Dataset extract section start
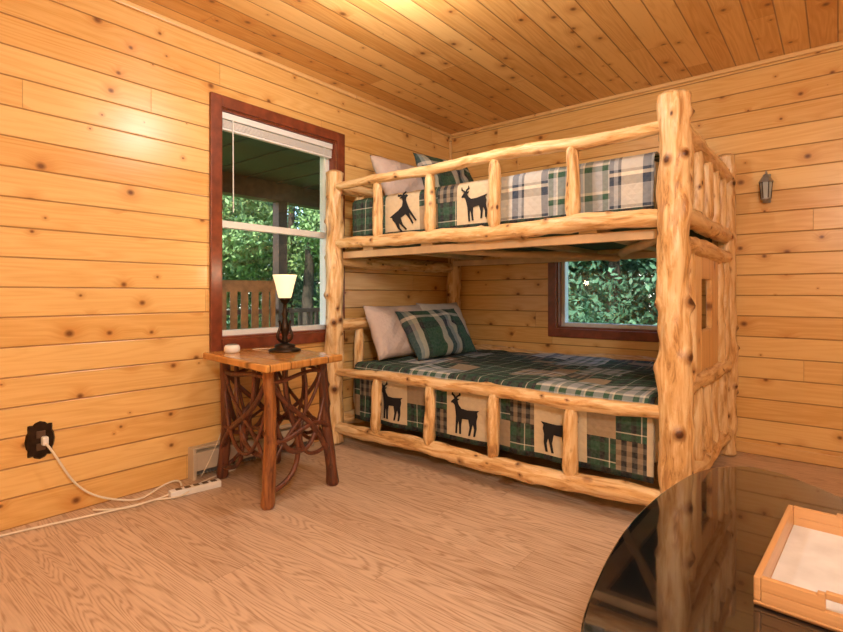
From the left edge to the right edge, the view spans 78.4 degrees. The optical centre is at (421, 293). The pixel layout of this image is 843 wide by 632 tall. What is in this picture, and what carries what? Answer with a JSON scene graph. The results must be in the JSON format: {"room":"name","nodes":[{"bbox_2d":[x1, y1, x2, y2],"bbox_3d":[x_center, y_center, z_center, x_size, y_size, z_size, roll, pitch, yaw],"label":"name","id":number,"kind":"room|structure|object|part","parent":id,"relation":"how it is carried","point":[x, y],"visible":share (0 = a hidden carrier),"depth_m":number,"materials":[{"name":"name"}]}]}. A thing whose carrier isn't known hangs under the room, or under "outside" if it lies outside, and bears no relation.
{"room":"cabin bedroom","nodes":[
{"label":"cabin bedroom","id":0,"kind":"room"},
{"bbox_2d":[0,0,448,531],"bbox_3d":[-1.450,-0.234,2.910,0.150,2.568,5.614,0,0,39],"label":"wall","id":1,"kind":"structure","parent":0,"point":[104,104],"depth_m":2.64,"materials":[{"name":"brown wood"}]},
{"bbox_2d":[24,421,54,458],"bbox_3d":[-1.762,0.677,2.391,0.016,0.177,0.119,0,0,39],"label":"wall outlet","id":2,"kind":"object","parent":1,"relation":"attached to","point":[33,446],"visible":0.87,"depth_m":2.38,"materials":[{"name":"brown metal"}]},
{"bbox_2d":[36,430,45,438],"bbox_3d":[-1.758,0.648,2.388,0.006,0.033,0.036,0,0,39],"label":"socket","id":3,"kind":"object","parent":2,"relation":"attached to","point":[39,433],"depth_m":2.38,"materials":[{"name":"brown plastic"}]},
{"bbox_2d":[36,443,45,450],"bbox_3d":[-1.758,0.706,2.388,0.006,0.033,0.036,0,0,39],"label":"socket","id":4,"kind":"object","parent":2,"relation":"attached to","point":[39,447],"depth_m":2.38,"materials":[{"name":"plastic"}]},
{"bbox_2d":[188,419,313,480],"bbox_3d":[-1.035,0.960,3.254,0.066,0.180,0.860,0,0,39],"label":"baseboard heater","id":5,"kind":"object","parent":1,"relation":"attached to","point":[199,456],"visible":0.41,"depth_m":3.00,"materials":[{"name":"metal"}]},
{"bbox_2d":[222,332,325,350],"bbox_3d":[-0.906,0.306,3.442,0.030,0.070,0.917,0,0,39],"label":"sill","id":6,"kind":"structure","parent":1,"relation":"attached to","point":[302,338],"depth_m":3.33,"materials":[{"name":"brown wood"}]},
{"bbox_2d":[222,324,325,335],"bbox_3d":[-0.992,0.248,3.511,0.070,0.045,0.827,0,0,39],"label":"frame","id":7,"kind":"object","parent":1,"relation":"attached to","point":[318,326],"visible":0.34,"depth_m":3.41,"materials":[{"name":"white plastic"}]},
{"bbox_2d":[209,91,344,351],"bbox_3d":[-0.932,-0.423,3.464,0.082,1.529,1.057,0,0,39],"label":"window frame","id":8,"kind":"structure","parent":1,"relation":"attached to","point":[215,99],"depth_m":3.05,"materials":[{"name":"brown wood"}]},
{"bbox_2d":[222,95,337,169],"bbox_3d":[-0.960,-0.459,3.486,0.152,1.459,0.917,0,0,39],"label":"window frame","id":9,"kind":"structure","parent":1,"relation":"in","point":[228,103],"depth_m":3.42,"materials":[{"name":"brown wood"}]},
{"bbox_2d":[222,112,332,251],"bbox_3d":[-0.941,-0.701,3.470,0.050,0.802,0.877,0,0,39],"label":"window blind","id":10,"kind":"object","parent":9,"relation":"attached to","point":[233,124],"visible":0.91,"depth_m":3.41,"materials":[{"name":"white plastic"}]},
{"bbox_3d":[-0.944,-1.004,3.473,0.030,0.015,0.867,0,0,39],"label":"rail","id":11,"kind":"part","parent":10,"relation":"part of","materials":[{"name":"white plastic"}]},
{"bbox_3d":[-0.700,-0.684,3.736,0.004,0.768,0.006,0,0,-13],"label":"pull cord","id":12,"kind":"part","parent":10,"relation":"part of","materials":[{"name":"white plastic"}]},
{"bbox_2d":[111,0,450,136],"bbox_3d":[-1.383,-1.504,2.857,0.022,0.028,5.314,0,0,39],"label":"trim","id":13,"kind":"structure","parent":1,"relation":"attached to","point":[126,3],"depth_m":3.29,"materials":[{"name":"brown wood"}]},
{"bbox_2d":[320,157,328,324],"bbox_3d":[-0.718,-0.423,3.851,0.070,1.389,0.045,0,0,39],"label":"frame","id":14,"kind":"object","parent":1,"relation":"attached to","point":[322,253],"visible":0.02,"depth_m":3.83,"materials":[{"name":"white plastic"}]},
{"bbox_2d":[0,424,842,631],"bbox_3d":[0.392,1.110,1.427,4.880,0.120,5.614,0,0,39],"label":"floor","id":15,"kind":"structure","parent":0,"point":[405,540],"depth_m":2.08,"materials":[{"name":"laminate"}]},
{"bbox_2d":[0,348,270,536],"bbox_3d":[-1.488,0.684,2.576,1.551,0.728,0.241,0,0,-44],"label":"power cord","id":16,"kind":"object","parent":15,"relation":"on","point":[44,439],"visible":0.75,"depth_m":2.49,"materials":[{"name":"white plastic"}]},
{"bbox_3d":[-1.074,0.661,3.017,0.412,0.682,0.197,0,0,-28],"label":"lamp cord","id":17,"kind":"part","parent":16,"relation":"part of","materials":[{"name":"white plastic"}]},
{"bbox_2d":[168,479,220,498],"bbox_3d":[-1.199,1.031,2.744,0.260,0.038,0.050,0,0,-43],"label":"power strip","id":18,"kind":"object","parent":15,"relation":"on","point":[215,483],"depth_m":2.73,"materials":[{"name":"white plastic"}]},
{"bbox_2d":[203,346,341,509],"bbox_3d":[-0.826,0.691,2.842,0.748,0.722,0.570,0,0,39],"label":"nightstand","id":19,"kind":"object","parent":15,"relation":"on","point":[270,364],"visible":1,"depth_m":2.73,"materials":[{"name":"brown wood"}]},
{"bbox_3d":[-1.117,0.709,2.943,0.084,0.684,0.074,0,3,-44],"label":"leg","id":20,"kind":"part","parent":19,"relation":"part of","materials":[{"name":"brown wood"}]},
{"bbox_2d":[224,344,239,352],"bbox_3d":[-1.068,0.306,2.915,0.086,0.048,0.086,0,0,39],"label":"smart speaker","id":21,"kind":"object","parent":19,"relation":"on","point":[229,348],"visible":1,"depth_m":2.88},
{"bbox_3d":[-0.749,0.709,2.530,0.075,0.683,0.072,1,0,39],"label":"leg","id":22,"kind":"part","parent":19,"relation":"part of","materials":[{"name":"brown wood"}]},
{"bbox_3d":[-0.910,0.709,3.188,0.077,0.684,0.076,0,3,5],"label":"leg","id":23,"kind":"part","parent":19,"relation":"part of","materials":[{"name":"brown wood"}]},
{"bbox_2d":[268,274,300,352],"bbox_3d":[-0.787,0.110,2.977,0.184,0.440,0.184,0,0,39],"label":"table lamp","id":24,"kind":"object","parent":19,"relation":"on","point":[284,283],"visible":1,"depth_m":2.95,"materials":[{"name":"brown metal"}]},
{"bbox_3d":[-0.787,0.154,2.977,0.072,0.262,0.072,0,0,39],"label":"stem","id":25,"kind":"part","parent":24,"relation":"part of","materials":[{"name":"brown metal"}]},
{"bbox_3d":[-0.787,-0.040,2.977,0.138,0.140,0.138,0,0,39],"label":"lamp shade","id":26,"kind":"part","parent":24,"relation":"part of","materials":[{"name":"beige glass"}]},
{"bbox_3d":[-0.519,0.709,2.844,0.071,0.686,0.081,-5,1,-16],"label":"leg","id":27,"kind":"part","parent":19,"relation":"part of","materials":[{"name":"brown wood"}]},
{"bbox_2d":[324,89,739,505],"bbox_3d":[0.694,0.070,3.507,2.374,1.960,1.609,0,0,39],"label":"bunk bed","id":28,"kind":"object","parent":15,"relation":"on","point":[691,234],"visible":0.83,"depth_m":2.78,"materials":[{"name":"brown wood"}]},
{"bbox_3d":[-0.617,0.092,3.636,0.149,1.915,0.158,0,0,-5],"label":"post","id":29,"kind":"part","parent":28,"relation":"part of","materials":[{"name":"beige wood"}]},
{"bbox_3d":[-0.157,0.896,4.196,0.125,0.114,1.380,0,0,39],"label":"head rail","id":30,"kind":"part","parent":28,"relation":"part of","materials":[{"name":"beige wood"}]},
{"bbox_3d":[-0.158,0.218,4.198,0.099,0.102,1.380,0,0,39],"label":"head rail","id":31,"kind":"part","parent":28,"relation":"part of","materials":[{"name":"beige wood"}]},
{"bbox_3d":[-0.157,-0.750,4.197,0.107,0.105,1.380,0,0,39],"label":"head rail","id":32,"kind":"part","parent":28,"relation":"part of","materials":[{"name":"beige wood"}]},
{"bbox_3d":[-0.159,-0.236,4.199,0.106,0.109,1.380,0,0,39],"label":"head rail","id":33,"kind":"part","parent":28,"relation":"part of","materials":[{"name":"brown wood"}]},
{"bbox_3d":[0.297,0.085,4.751,0.148,1.930,0.165,0,0,39],"label":"post","id":34,"kind":"part","parent":28,"relation":"part of","materials":[{"name":"brown wood"}]},
{"bbox_3d":[0.239,-0.342,2.940,2.144,0.110,0.112,1,0,39],"label":"rail","id":35,"kind":"part","parent":28,"relation":"part of","materials":[{"name":"beige wood"}]},
{"bbox_3d":[0.242,-0.746,2.943,2.144,0.090,0.088,0,0,39],"label":"guard rail","id":36,"kind":"part","parent":28,"relation":"part of","materials":[{"name":"beige wood"}]},
{"bbox_3d":[0.243,0.531,2.945,2.144,0.094,0.096,-1,-1,39],"label":"guard rail","id":37,"kind":"part","parent":28,"relation":"part of","materials":[{"name":"beige wood"}]},
{"bbox_3d":[0.241,0.924,2.942,2.144,0.112,0.132,-1,-1,39],"label":"rail","id":38,"kind":"part","parent":28,"relation":"part of","materials":[{"name":"beige wood"}]},
{"bbox_2d":[354,391,658,462],"bbox_3d":[0.692,0.654,3.510,2.035,0.288,1.265,0,0,39],"label":"mattress","id":39,"kind":"object","parent":28,"relation":"on","point":[656,421],"visible":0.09,"depth_m":2.40,"materials":[{"name":"green fabric"}]},
{"bbox_2d":[354,349,657,483],"bbox_3d":[0.705,0.664,3.486,1.967,0.403,1.337,0,0,39],"label":"quilt","id":40,"kind":"object","parent":39,"relation":"on","point":[623,446],"visible":0.81,"depth_m":2.94,"materials":[{"name":"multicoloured fabric"}]},
{"bbox_2d":[363,305,421,359],"bbox_3d":[-0.155,0.275,3.913,0.258,0.384,0.620,0,0,42],"label":"pillow","id":41,"kind":"object","parent":40,"relation":"on","point":[390,340],"visible":0.59,"depth_m":3.73,"materials":[{"name":"beige fabric"}]},
{"bbox_2d":[395,308,476,360],"bbox_3d":[0.123,0.295,3.971,0.667,0.352,0.297,0,0,-44],"label":"pillow","id":42,"kind":"object","parent":40,"relation":"on","point":[430,333],"visible":1,"depth_m":3.85,"materials":[{"name":"green fabric"}]},
{"bbox_2d":[416,302,469,335],"bbox_3d":[0.202,0.265,4.357,0.239,0.384,0.600,0,0,37],"label":"pillow","id":43,"kind":"object","parent":40,"relation":"on","point":[424,307],"visible":0.21,"depth_m":4.41,"materials":[{"name":"beige fabric"}]},
{"bbox_2d":[654,161,658,208],"bbox_3d":[0.692,-0.498,3.510,2.035,0.263,1.265,0,0,39],"label":"mattress","id":44,"kind":"object","parent":28,"relation":"on","point":[656,164],"visible":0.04,"depth_m":2.40,"materials":[{"name":"beige fabric"}]},
{"bbox_2d":[352,151,659,235],"bbox_3d":[0.698,-0.525,3.493,1.987,0.300,1.336,0,0,39],"label":"quilt","id":45,"kind":"object","parent":44,"relation":"on","point":[623,183],"visible":0.83,"depth_m":2.76,"materials":[{"name":"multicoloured fabric"}]},
{"bbox_2d":[370,155,424,195],"bbox_3d":[-0.118,-0.835,3.921,0.263,0.352,0.600,0,0,39],"label":"pillow","id":46,"kind":"object","parent":45,"relation":"on","point":[380,164],"visible":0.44,"depth_m":3.74,"materials":[{"name":"beige fabric"}]},
{"bbox_2d":[413,153,473,187],"bbox_3d":[0.228,-0.880,4.105,0.266,0.443,0.646,0,0,41],"label":"pillow","id":47,"kind":"object","parent":45,"relation":"on","point":[455,176],"visible":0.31,"depth_m":3.98,"materials":[{"name":"green fabric"}]},
{"bbox_3d":[1.102,0.085,2.257,0.169,1.930,0.170,0,0,39],"label":"post","id":48,"kind":"part","parent":28,"relation":"part of","materials":[{"name":"beige wood"}]},
{"bbox_3d":[1.542,0.105,2.822,0.032,0.610,0.670,0,0,39],"label":"foot panel","id":49,"kind":"part","parent":28,"relation":"part of","materials":[{"name":"brown wood"}]},
{"bbox_3d":[1.552,-0.364,2.821,0.104,0.104,1.380,0,0,39],"label":"foot rail","id":50,"kind":"part","parent":28,"relation":"part of","materials":[{"name":"brown wood"}]},
{"bbox_3d":[1.544,-0.238,2.827,0.108,0.114,1.380,0,0,39],"label":"foot rail","id":51,"kind":"part","parent":28,"relation":"part of","materials":[{"name":"brown wood"}]},
{"bbox_3d":[1.549,-0.753,2.823,0.103,0.105,1.380,0,0,39],"label":"foot rail","id":52,"kind":"part","parent":28,"relation":"part of","materials":[{"name":"brown wood"}]},
{"bbox_3d":[1.547,0.447,2.824,0.114,0.102,1.380,0,0,39],"label":"foot rail","id":53,"kind":"part","parent":28,"relation":"part of","materials":[{"name":"beige wood"}]},
{"bbox_3d":[1.545,0.889,2.826,0.123,0.113,1.380,0,0,39],"label":"foot rail","id":54,"kind":"part","parent":28,"relation":"part of","materials":[{"name":"beige wood"}]},
{"bbox_3d":[1.989,0.070,3.388,0.147,1.960,0.167,0,0,-8],"label":"post","id":55,"kind":"part","parent":28,"relation":"part of","materials":[{"name":"beige wood"}]},
{"bbox_2d":[581,466,842,631],"bbox_3d":[0.741,0.820,1.047,0.676,0.460,1.602,0,0,39],"label":"coffee table","id":56,"kind":"object","parent":15,"relation":"on","point":[689,560],"visible":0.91,"depth_m":1.15,"materials":[{"name":"black glass"}]},
{"bbox_2d":[753,505,842,631],"bbox_3d":[0.899,0.557,1.042,0.317,0.064,0.450,0,0,42],"label":"serving tray","id":57,"kind":"object","parent":56,"relation":"on","point":[799,575],"visible":1,"depth_m":1.07,"materials":[{"name":"brown wood"}]},
{"bbox_2d":[127,0,842,133],"bbox_3d":[0.392,-1.593,1.427,4.880,0.150,5.614,0,0,39],"label":"ceiling","id":58,"kind":"structure","parent":0,"point":[449,66],"depth_m":3.10,"materials":[{"name":"brown wood"}]},
{"bbox_2d":[452,46,842,456],"bbox_3d":[2.164,-0.234,3.507,4.730,2.568,0.150,0,0,39],"label":"wall","id":59,"kind":"structure","parent":0,"point":[783,119],"depth_m":3.36,"materials":[{"name":"brown wood"}]},
{"bbox_2d":[449,137,451,159],"bbox_3d":[0.277,-0.220,4.917,0.022,2.540,0.022,0,0,39],"label":"trim","id":60,"kind":"structure","parent":59,"relation":"attached to","point":[450,138],"depth_m":4.91,"materials":[{"name":"brown wood"}]},
{"bbox_2d":[562,262,567,325],"bbox_3d":[1.192,-0.050,4.316,0.045,0.660,0.070,0,0,39],"label":"frame","id":61,"kind":"object","parent":59,"relation":"attached to","point":[564,264],"visible":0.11,"depth_m":4.28,"materials":[{"name":"white plastic"}]},
{"bbox_2d":[548,262,656,336],"bbox_3d":[1.437,-0.050,4.021,0.938,0.800,0.082,0,0,39],"label":"window frame","id":62,"kind":"structure","parent":59,"relation":"attached to","point":[552,267],"depth_m":4.25,"materials":[{"name":"brown wood"}]},
{"bbox_2d":[556,328,658,341],"bbox_3d":[1.449,0.315,3.968,0.882,0.070,0.030,0,0,39],"label":"sill","id":63,"kind":"structure","parent":59,"relation":"attached to","point":[560,332],"depth_m":3.96,"materials":[{"name":"brown wood"}]},
{"bbox_2d":[565,322,656,329],"bbox_3d":[1.518,0.258,4.054,0.792,0.045,0.070,0,0,39],"label":"frame","id":64,"kind":"object","parent":59,"relation":"attached to","point":[574,324],"visible":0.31,"depth_m":4.03,"materials":[{"name":"white plastic"}]},
{"bbox_2d":[451,41,842,136],"bbox_3d":[2.060,-1.504,3.481,4.558,0.028,0.022,0,0,39],"label":"trim","id":65,"kind":"structure","parent":59,"relation":"attached to","point":[837,44],"depth_m":3.70,"materials":[{"name":"brown wood"}]},
{"bbox_2d":[758,171,773,202],"bbox_3d":[2.209,-0.687,3.313,0.084,0.210,0.096,0,0,39],"label":"wall lantern","id":66,"kind":"object","parent":59,"relation":"attached to","point":[766,182],"visible":1,"depth_m":3.29,"materials":[{"name":"grey metal"}]},
{"bbox_3d":[2.201,-0.662,3.304,0.068,0.100,0.059,0,0,39],"label":"glass","id":67,"kind":"part","parent":66,"relation":"part of","materials":[{"name":"white glass"}]},
{"bbox_2d":[736,441,842,468],"bbox_3d":[2.063,1.015,3.484,4.558,0.070,0.014,0,0,39],"label":"baseboard","id":68,"kind":"structure","parent":59,"relation":"attached to","point":[745,447],"depth_m":3.26,"materials":[{"name":"brown wood"}]},
{"label":"outside","id":69,"kind":"structure","parent":0,"visible":0},
{"bbox_3d":[0.432,1.725,12.493,65.000,0.150,70.000,0,0,39],"label":"ground","id":70,"kind":"structure","parent":69,"visible":0},
{"bbox_2d":[222,195,267,317],"bbox_3d":[-5.298,-0.778,10.493,3.906,5.799,3.827,0,0,-31],"label":"tree","id":71,"kind":"object","parent":70,"relation":"on","point":[233,240],"visible":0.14,"depth_m":10.11,"materials":[{"name":"green plant"}]},
{"bbox_2d":[222,199,272,329],"bbox_3d":[-6.335,-1.513,13.790,4.975,7.538,5.078,0,0,-34],"label":"tree","id":72,"kind":"object","parent":70,"relation":"on","point":[270,207],"visible":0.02,"depth_m":13.29,"materials":[{"name":"green plant"}]},
{"bbox_2d":[222,131,319,326],"bbox_3d":[-2.071,-0.110,4.236,2.460,2.600,8.000,0,0,39],"label":"porch","id":73,"kind":"object","parent":70,"relation":"on","point":[281,176],"visible":0.05,"depth_m":5.82,"materials":[{"name":"paint"}]},
{"bbox_2d":[222,280,274,329],"bbox_3d":[-1.444,0.477,4.384,0.600,1.194,0.857,0,0,-32],"label":"rocking chair","id":74,"kind":"object","parent":73,"relation":"on","point":[232,286],"visible":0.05,"depth_m":4.59,"materials":[{"name":"brown wood"}]},
{"bbox_2d":[222,197,319,328],"bbox_3d":[-2.770,-1.042,12.586,4.308,6.342,4.367,0,0,39],"label":"tree","id":75,"kind":"object","parent":70,"relation":"on","point":[307,251],"visible":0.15,"depth_m":12.30,"materials":[{"name":"green plant"}]},
{"bbox_2d":[222,201,319,327],"bbox_3d":[-4.397,-2.763,17.119,6.263,9.584,7.556,0,0,-5],"label":"tree","id":76,"kind":"object","parent":70,"relation":"on","point":[297,294],"visible":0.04,"depth_m":16.80,"materials":[{"name":"green plant"}]},
{"bbox_2d":[222,208,319,327],"bbox_3d":[-4.670,-4.240,21.460,10.075,12.779,8.351,0,0,-5],"label":"tree","id":77,"kind":"object","parent":70,"relation":"on","point":[296,214],"visible":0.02,"depth_m":21.35,"materials":[{"name":"green plant"}]},
{"bbox_2d":[568,264,596,321],"bbox_3d":[2.071,-1.285,11.689,4.175,6.389,5.037,0,0,-28],"label":"tree","id":78,"kind":"object","parent":70,"relation":"on","point":[570,264],"visible":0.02,"depth_m":11.02,"materials":[{"name":"green plant"}]},
{"bbox_2d":[568,260,648,306],"bbox_3d":[4.921,-4.240,18.484,8.351,12.779,10.075,0,0,-25],"label":"tree","id":79,"kind":"object","parent":70,"relation":"on","point":[624,271],"visible":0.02,"depth_m":15.10,"materials":[{"name":"green plant"}]},
{"bbox_2d":[569,258,652,322],"bbox_3d":[2.842,-2.467,14.607,7.052,8.945,5.846,0,0,-12],"label":"tree","id":80,"kind":"object","parent":70,"relation":"on","point":[649,258],"visible":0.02,"depth_m":13.34,"materials":[{"name":"green plant"}]},
{"bbox_2d":[568,258,655,323],"bbox_3d":[4.172,-1.513,12.807,4.975,7.538,5.078,0,0,25],"label":"tree","id":81,"kind":"object","parent":70,"relation":"on","point":[601,261],"visible":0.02,"depth_m":11.42,"materials":[{"name":"green plant"}]},
{"bbox_2d":[568,258,657,324],"bbox_3d":[3.740,-1.285,9.951,5.037,6.389,4.175,0,0,7],"label":"tree","id":82,"kind":"object","parent":70,"relation":"on","point":[613,317],"visible":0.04,"depth_m":9.26,"materials":[{"name":"green plant"}]},
{"bbox_2d":[568,258,657,324],"bbox_3d":[5.416,-1.581,9.652,5.541,7.028,4.593,0,0,0],"label":"tree","id":83,"kind":"object","parent":70,"relation":"on","point":[642,290],"visible":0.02,"depth_m":9.80,"materials":[{"name":"green plant"}]},
{"bbox_2d":[587,261,656,323],"bbox_3d":[8.421,-4.240,16.403,8.351,12.779,10.075,0,0,-15],"label":"tree","id":84,"kind":"object","parent":70,"relation":"on","point":[647,307],"visible":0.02,"depth_m":15.65,"materials":[{"name":"green plant"}]},
{"bbox_2d":[621,259,657,323],"bbox_3d":[7.681,-2.763,12.009,6.263,9.584,7.556,0,0,44],"label":"tree","id":85,"kind":"object","parent":70,"relation":"on","point":[652,274],"visible":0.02,"depth_m":12.46,"materials":[{"name":"green plant"}]},
{"bbox_3d":[-1.265,-0.424,3.172,0.070,1.389,0.045,0,0,39],"label":"frame","id":86,"kind":"object","parent":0,"visible":0},
{"bbox_2d":[222,220,323,238],"bbox_3d":[-0.986,-0.432,3.507,0.045,0.044,0.827,0,0,39],"label":"meeting rail","id":87,"kind":"object","parent":86,"relation":"attached to","point":[225,224],"visible":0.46,"depth_m":3.45,"materials":[{"name":"white plastic"}]}
]}
Dataset extract section end
• Task item
When a line among the entries above contains "bedroom", copy it.

• Output of the task
{"room":"cabin bedroom","nodes":[
{"label":"cabin bedroom","id":0,"kind":"room"},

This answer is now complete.